Yeah, I've studied Shulula's data many times. When the testing first came out, I looked over it a lot and I replicated his tests in my own fashion on the same monster. I didn't test for the same thing, I simply tested each level of Treasure Hunter assuming independant drpos, with sample sizes varrying from 200 to 300 for each level. (I wish I still had this data floating around somewhere... I might...)
I did not record how many "No drop" outcomes I ran into; however, the major flaw in coming to any based on Shulala's data conclusion is the sample size. It's small, as you admitted, and unfortunately far too small to draw any conclusions even with a difference of 24 drops.
I broke down her data into the individual drops, and came up with this:
Code:
TH Drop 1 Drop 2 Drop 3 Drop 4 Ttl Kills
0 (0%) 0 (6.6%) 7 (14.2%) 15 (18.9%) 20 42 106
1 (0.99%) 1 (5.9%) 6 (13.9%) 14 (37.6%) 38 59 101
2 (3%) 3 (8%) 8 (13%) 13 (55%) 55 79 100
3 (7%) 7 (9%) 9 (31%) 31 (41%) 41 88 100
4 (2%) 2 (15%) 15 (26%) 26 (52%) 52 95 100
Hopefully that formats properly. Looking at this, it seems quite clear that the wildly varying results between TH2, TH2+1, and TH2+2 are caused by the extremely small sample.
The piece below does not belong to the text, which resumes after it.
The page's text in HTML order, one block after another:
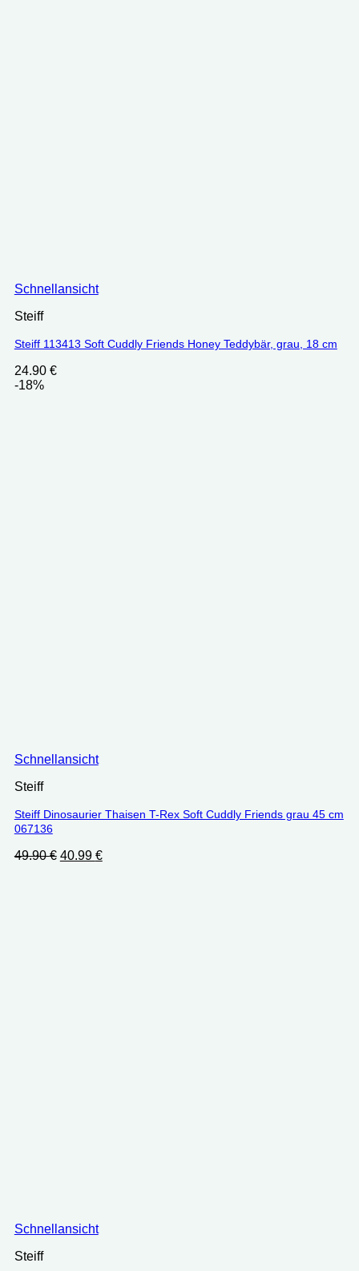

It's no surprise that TH2 and TH+2 ran into the same amount of no drop outcomes.
Don't forget that while 88 to 95 is an 8% increase, it's also being stacked four times. In a perfect world, if you have a monster with 4 different drops and increase the drop rate on each one by exactly 1%, your total increase in drops is going to be more than 1%. If we use TH2 -> TH2+1 as an example, it would go from 79 to 83 drops (adding 1 drop to each item), which is a 5% increase. If we use TH2+1 -> TH2+2 as an example, it would go from 88 to 92 drops, which is a 4.5% increase.
With this in mind, an 8% increase is not at all out of the realm of possibility (in fact, it's very closely in it).
I feel like I've rambled on, but my main point is that Shulala's testing is far too small in terms of sample size and inconclusive to even consider trying to draw a hypothesis from.
One thing a lot of people don't realize is that if you're testing for a difference of 1%, it doesn't matter whether you use an item that drops at a 1% base rate or an item that drops at a 50% base rate. You'll need the same sample size to draw an accurate conclusion.